What is Composting?


Composting is the controlled aerobic (oxygen-using) biological decomposition of moist organic (biologically derived carbon-containing) solid matter to produce a soil conditioner. Because it requires oxygen, it cannot be immersed in water (saturated).

The emphasis is on "controlled." This sets it apart from the uncontrolled decomposition that occurs in the natural environment: A leaf falls from a tree branch to the forest floor, and microbes transform it into a nutrient from that the tree can consume. The biochemical process is the same.

In a composting toilet, the objective is to transform potentially harmful residuals -- mostly human excrement -- into a stable, oxidized form.

The primary microorganisms responsible for composting are bacteria, actinomycetes and fungi. However, algae, mixomycetes (slime molds), viruses, lichens and mycoplasmas are other organisms present in the compost process. Soil animals, such as protozoa, amoeba, nematodes, earthworms and arthropods, also perform major roles by degrading surface litter, consuming bacteria and assisting in aeration.

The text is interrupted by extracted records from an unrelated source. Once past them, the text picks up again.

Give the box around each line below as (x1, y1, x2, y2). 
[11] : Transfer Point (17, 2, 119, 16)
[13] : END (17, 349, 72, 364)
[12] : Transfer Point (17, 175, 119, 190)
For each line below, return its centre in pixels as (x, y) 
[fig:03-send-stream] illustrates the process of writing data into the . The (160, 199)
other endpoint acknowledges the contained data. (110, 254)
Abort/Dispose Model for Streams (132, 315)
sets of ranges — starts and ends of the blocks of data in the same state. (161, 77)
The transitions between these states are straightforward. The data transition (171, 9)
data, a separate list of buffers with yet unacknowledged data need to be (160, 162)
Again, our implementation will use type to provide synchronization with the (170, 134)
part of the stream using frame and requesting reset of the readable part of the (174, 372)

What's So Good About Compost?

"It is ironic that composting, so lately embraced in many economies, is one of the oldest forms of recycling known to humankind. As societies become reacquainted with this practice, its value as a natural solution to problems, from overflowing landfills to anemic soils, will become apparent. Then, with the proper institutional and economic incentives, composting could become as commonplace as the recycling of cans, newspapers, or paper is today."

-- Gary Gardiner, Recycling Organic Waste: From Urban Pollutant to Farm Resource

Organic materials (derived from life processes and have carbon in them) contain minerals, other chemicals and nutrients.

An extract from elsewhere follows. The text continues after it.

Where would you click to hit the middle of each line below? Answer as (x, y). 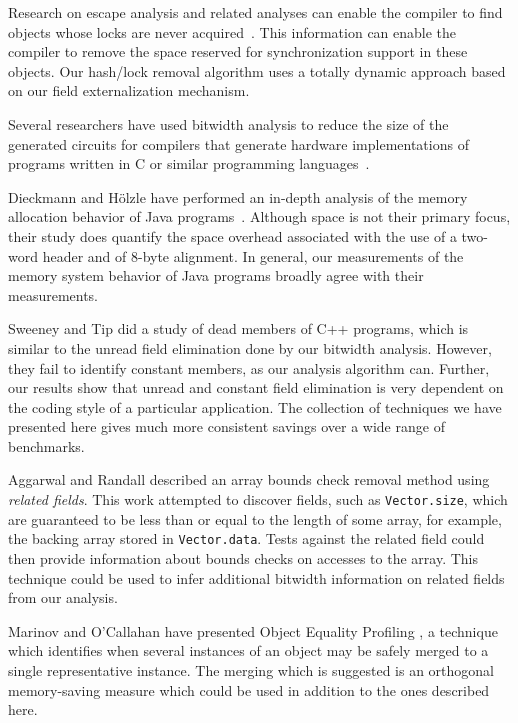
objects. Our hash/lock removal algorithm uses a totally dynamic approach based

However, applying raw organic materials directly to the soil is not the best way to use this organic matter and its nutrients. That's because when nutrients in materials are decomposing slowly, they are not available for use by plants. Also, decaying organic matter can tie up soil nitrogen that would otherwise fuel plant growth. That's the value of composting: It converts organic material into a stabilized product that builds soils and releases nutrients in a steady way.

Composting can take place in a matter of hours or years -- it depends on the process factors described later. Essentially, bacteria and other organisms feast on carbon-rich matter and digest it, producing humus, a rich, stable medium in which roots thrive. Worked in soils, humus builds soil structure and provides a productive environment for plants and essential soil organisms. For our purposes, however, the primary value of composting is its ability to reduce waste.

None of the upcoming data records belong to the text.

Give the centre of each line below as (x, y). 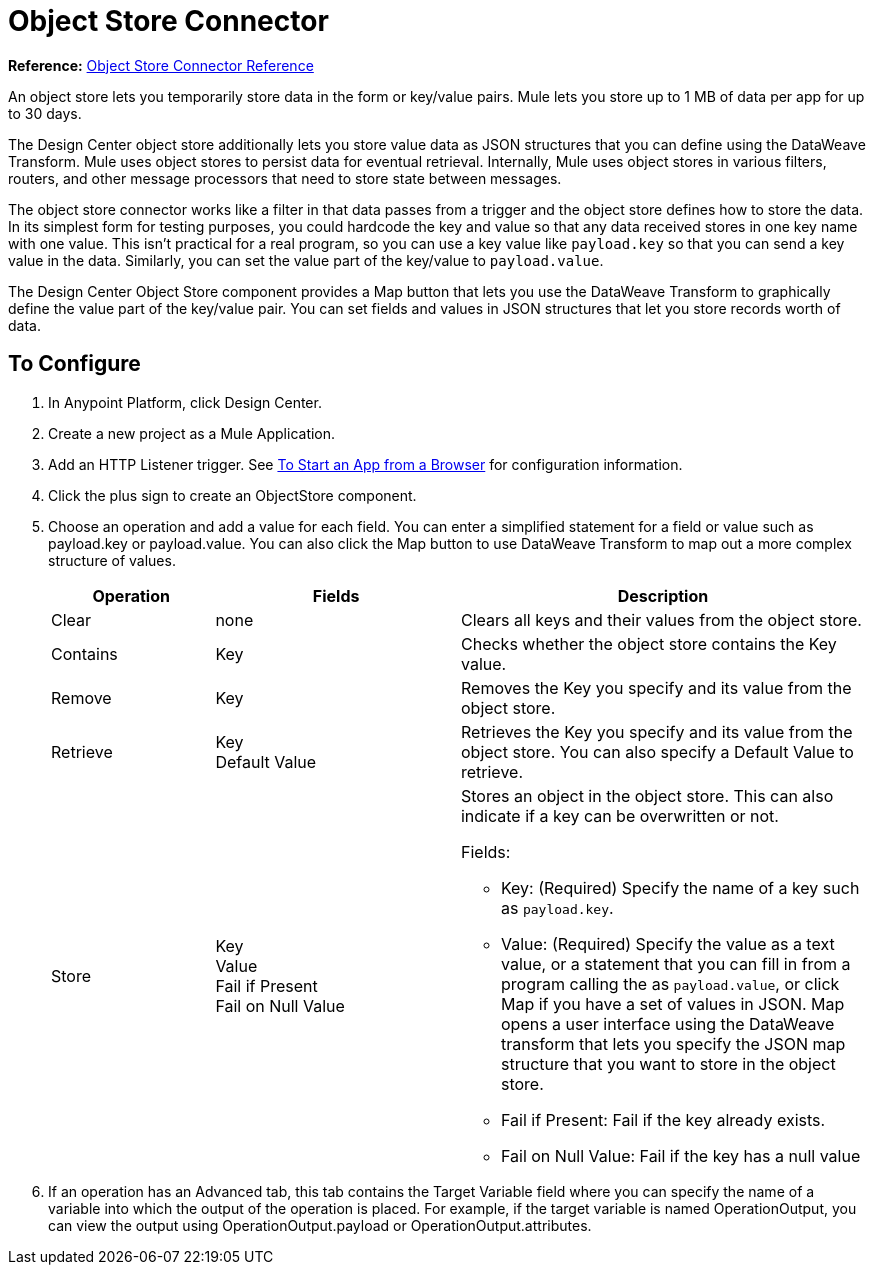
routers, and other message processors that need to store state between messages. (285, 178)
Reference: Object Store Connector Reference (161, 65)
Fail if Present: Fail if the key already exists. (663, 1119)
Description (663, 595)
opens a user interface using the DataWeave (667, 1023)
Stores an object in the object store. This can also (647, 795)
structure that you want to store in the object (668, 1063)
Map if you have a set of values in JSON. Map (672, 1003)

It also builds soils. Because it is riddled with pores, the humus in compost shelters nutrients ad provides extensive surface area to which nutrients can bond; indeed, humus traps three to five times more nutrients, water and air than other soil constituents do. These characteristics also help retain nutrients that could otherwise be leached or eroded away. In this way, adding organic mater to soils further reduces the need for additional nutrient applications.

Compost has also been found to aid in suppression of plant diseases, often reducing or eliminating the need for fungicides. Compost releases plant nutrients gradually -- consider it a time-release vitamin pill. It holds moisture, and it's cheap.

The nutrient value of composted yard wastes is modest, amounting to about 10 percent of the nutrients applied as fertilizer. The nutrient content of composted human waste, which is highly nitrogenous thanks to urine, is equal to that of many chemical fertilizers.

To Get More Technical...
Composting microorganisms produce enzymes that are extracellular -- like a chemical aura outside the organism's body. They transform molecules of organic matter into less complex chemicals and energy. All organisms have intracellular enzymes to manage the diverse complexity of the life pores. Enzymes are unstable proteins or protein-containing compounds that, when present in small amounts, promote a chemical reaction. The enzymes -- such as amylase, cellulose, lipase and protease -- are a few of the catalysts responsible for decomposition.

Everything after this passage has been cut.